I am speaking for that perhaps very small group of people, but I dare say other hon. Members will think of other groups of people to whom this disqualification is a serious disadvantage and, In view of the hopes which had been built on the Chancellor's Budget speech, a great disappointment. I think that the group of Amendments could very reasonably be accepted by the Chancellor and the Bill amended to cover self-employed persons who are performing important public duties, for whom this advantage was welcomed by both sides of the House and who at the moment feel, quite legitimately and understandably, a sense of grievance.
§ Mr. H. Brooke
This is an important Amendment, and the reason for which I rise early in the debate is because I want to see whether I can be helpful to the Committee. The Committee will appreciate that in Part III of the Bill, on which we are embarking, we are breaking fresh ground. It is relatively easy to amend and polish an existing body of tax law, but here we are venturing into something new, and my right hon. Friend and I have made it clear from the outset that we should count ourselves almost too fortunate if we got everything right first time. We have therefore presented Part III in this form, hoping that under ordinary democratic processes it would be examined by those who are affected and by those who are expert and that we should receive the benefit of their views.
I need hardly say that since the Bill was published several weeks ago my right hon. Friend has received a good many representations on different points in Clauses 18, 19 and 20. He has authorised me to say that on Report he will put down certain Amendments to Clauses 18 and 19. It would be out of order for me to try to anticipate affairs by speaking more definitely at this moment. At this stage, all I can tell the Committee is what he has in mind about these people. whom 325 the Millard Tucker Committee referred to as the "partially provided for" persons. My right hon. Friend is very sympathetic to this problem and he has been seeking whether there is an overall solution to it. I do not think there is, but, as I will endeavour to show the Committee, there is a solution in the case of one of the two classes of people affected.
There are two broad classes.
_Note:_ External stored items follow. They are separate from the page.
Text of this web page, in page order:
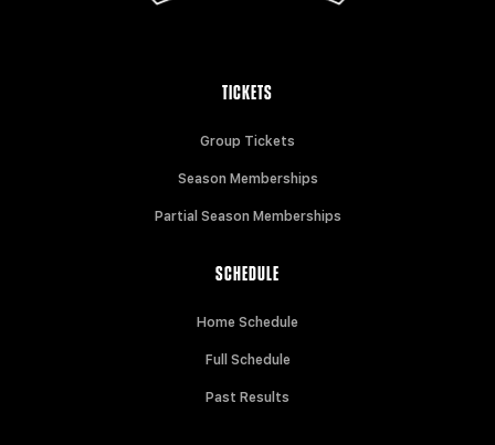
TICKETS
Group Tickets
Season Memberships
Partial Season Memberships
SCHEDULE
Home Schedule
Full Schedule
Past Results
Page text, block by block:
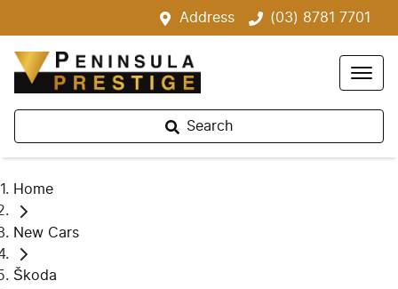
Address (03) 8781 7701
Search
Home
New Cars
Škoda
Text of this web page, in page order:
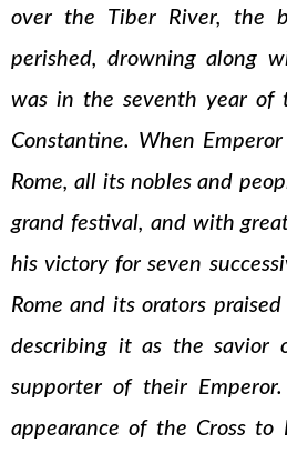
over the Tiber River, the
perished, drowning along
was in the seventh year of
Constantine. When
Rome, all its nobles and
grand festival, and with
his victory for seven
Rome and its orators
describing it as the savior
supporter of their
appearance of the Cross to
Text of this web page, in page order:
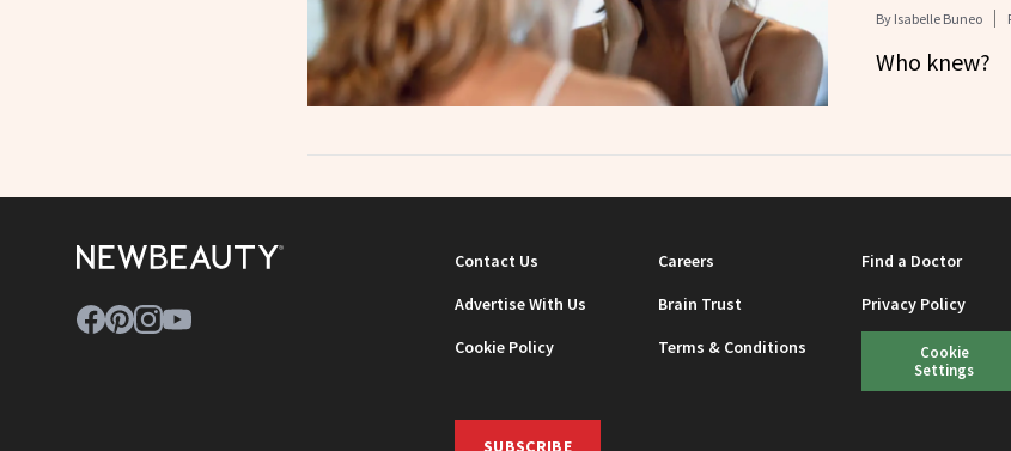
By Isabelle Buneo
Who knew?
Contact Us Careers
Find a Doctor
Advertise With Us
Brain Trust
Privacy Policy
Cookie Policy
Terms & Conditions
Cookie
Settings
SUBSCRIBE
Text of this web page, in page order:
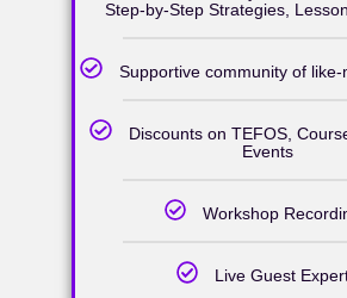
Step-by-Step Strategies,
Supportive community of
Discounts on TEFOS,
Events
Workshop
Live Guest
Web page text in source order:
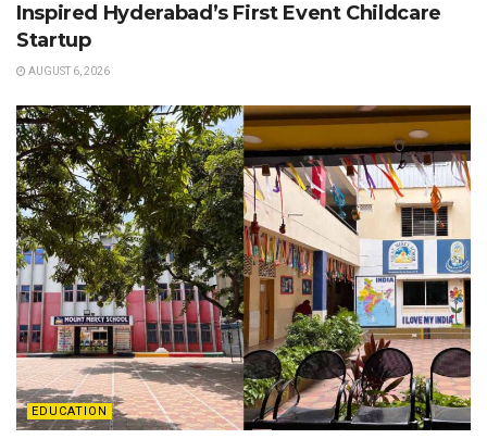
Inspired Hyderabad’s First Event Childcare
Startup
AUGUST 6, 2026
EDUCATION
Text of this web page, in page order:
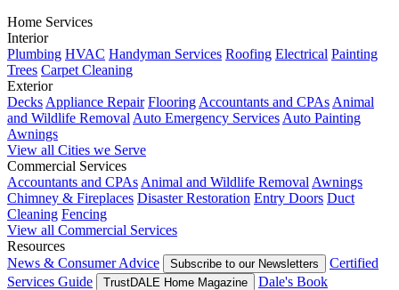
Home Services
Interior
Plumbing HVAC Handyman Services Roofing Electrical Painting
Trees Carpet Cleaning
Exterior
Decks Appliance Repair Flooring Accountants and CPAs Animal
and Wildlife Removal Auto Emergency Services Auto Painting
Awnings
View all Cities we Serve
Commercial Services
Accountants and CPAs Animal and Wildlife Removal Awnings
Chimney & Fireplaces Disaster Restoration Entry Doors Duct
Cleaning Fencing
View all Commercial Services
Resources
News & Consumer Advice
Subscribe to our Newsletters
Certified
Services Guide
TrustDALE Home Magazine
Dale's Book

First of all, there are the whole-time employees who have a pension scheme, but a pension scheme which provides benefits smaller than what one might describe as the normal scale. The Millard Tucker Committee made certain suggestions for their benefit. It suggested that those people should be entitled to the relief, but that the annual premium to be allowed should be abated to take account of the extent to which the benefits fall below the normal scale.
I think that Amendments which are in this group now under discussion are designed to help that class of person. The difficulty is this. The Board of Inland Revenue has examined with the greatest and most sympathetic care the recommendations of the Millard Tucker Committee for these people, but I am bound to say that they simply would not work in practice. Nor have we been able to find any alternative method of assisting them.
If the hon. Members who have put down these Amendments will examine them, I think they will find that the proposals would operate to the benefit of, for example. the civil servants who receive full pensions in regard to which neither they nor their employers make any contribution. Quite clearly, that is not the kind of person whom it is desired to bring in, because they have adequate pensions otherwise.
I hope that the Committee will accept it from me that we have not examined this matter seeking to find reasons for turning it down, but the more we look into it the more we are convinced that it is not practicable to assist, under these Clauses, the type of person who is in full-time employment of a pensionable character, but where the pension itself is less than the normal scale. The only encouragement I can give to people of that type—and I think that I mentioned this point in my Second Reading speech—is that if they are so minded as to 326 put their savings into the purchase of ordinary life annuities they will, by Clause 22, get the benefit of exemption from tax of the capital portion of the annuities they receive.
We now come to the second and what I would venture to call the more important class here—those who might be termed "two-job men." I think that my hon. Friend the Member for Carlton (Mr. Pickthorn) was the first to draw attention to this class in a speech which he made to the House at an earlier stage of the Budget debate. He quoted the university teacher or lecturer, part of whose income may come from pensionable employment but who adds to it by writing or lecturing outside. Nevertheless, under the Clause as it stands, he would be debarred from the opportunity of taking advantage of the provision. A further case has just been mentioned by the hon. Member for West Lothian (Mr. J. Taylor)—the case of the solicitor who acts as a part-time town clerk to the local council. His salary as town clerk may be by no means half of his total emoluments, but because part of his earnings are from pensionable employment he is cut out by the Clause as it stands.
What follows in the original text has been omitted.